Recent research has shown that Siamese Networks have notable performance in malware detection, but most studies have the limitation of utilizing only one type of image information, reflecting limited characteristics. To address this issue, our research proposes a model that combines byte images and opcode frequency-based images, enabling a comprehensive analysis of both the structure of the file and the behavior patterns of malware, thereby allowing for more versatile detection.
Our proposed detection method’s processing flow can be divided into two parts, as shown in Fig. 1. The first part is the detection model generation (model tuning) phase, which generates the dual Siamese network-based detection model. The dual Siamese network-based detection model consists of two Siamese networks, therefore each network should be trained separately. To train each network model, binary files are converted into image data, and then image pairs are selected. These image pairs are simultaneously fed into the detection model for training. It is noted that each network model utilizes two types of image pairs: byte image pairs and opcode frequency image pairs.
The second part is the detection (model testing) phase, where query samples are input into the detection model to analyze its maliciousness. The dual Siamese network-based detection model processes image pairs (e.g., query sample-representative malware sample or query sample-representative benign program sample) to produce two separate similarity scores based on different features. In other words, in each process of a Siamese network, a query sample is compared with a set of representative malware and benign samples. The query sample’s similarities calculated from the two different Siamese networks are then weighted and merged into a single final similarity score to determine the query sample’s classification. For the decision, the final similarities between the query sample and the representative samples are compared to each other, to determine which type of representative sample has the highest similarity. If the query sample’s similarity with a malware sample is higher than that with the benign program samples, then the query sample is considered malware.

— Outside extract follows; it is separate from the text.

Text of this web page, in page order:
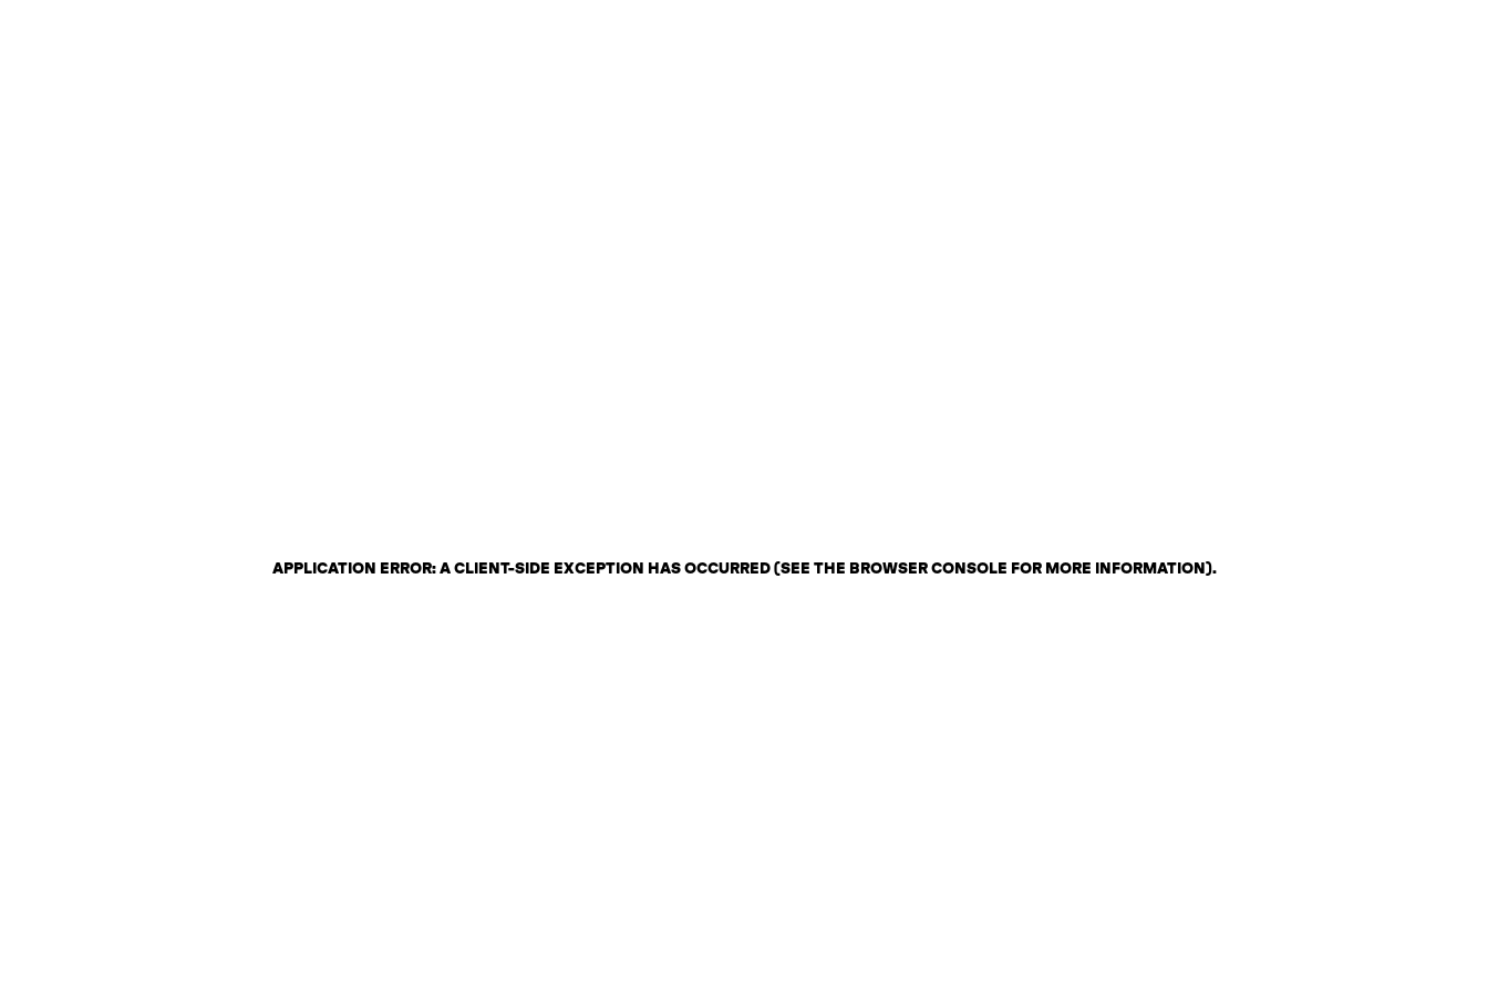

We define a byte image as an image created by directly using the byte values contained in a binary to specify the image pixel values. To convert a binary file to a byte image, the byte image generation module first loads the hex binary to memory, and then it divides the entire bit sequence of the hex binary loaded in the memory into 8-bit (1 byte) units, and each 8-bit is considered as one-pixel value to construct the image. Each pixel’s value is considered as a grayscale value between 0 and 255, and the byte image is generated in the format of grayscale which is one way of representing images, using only brightness information without color information to depict the image. In this study, the size of the Image was set to 128 × 128. This dimension was chosen as it is appropriate for the efficient training and processing of our proposed Siamese Network. Images larger than 128 × 128 may consume excessive training time and computational resources. Conversely, significantly smaller images might fail to capture critical features necessary for distinguishing between malicious and benign samples. The detailed algorithm for the byte image generation is shown in Algorithm 1, and the examples of the images converted from the malware samples and the benign program samples are depicted in Fig. 2.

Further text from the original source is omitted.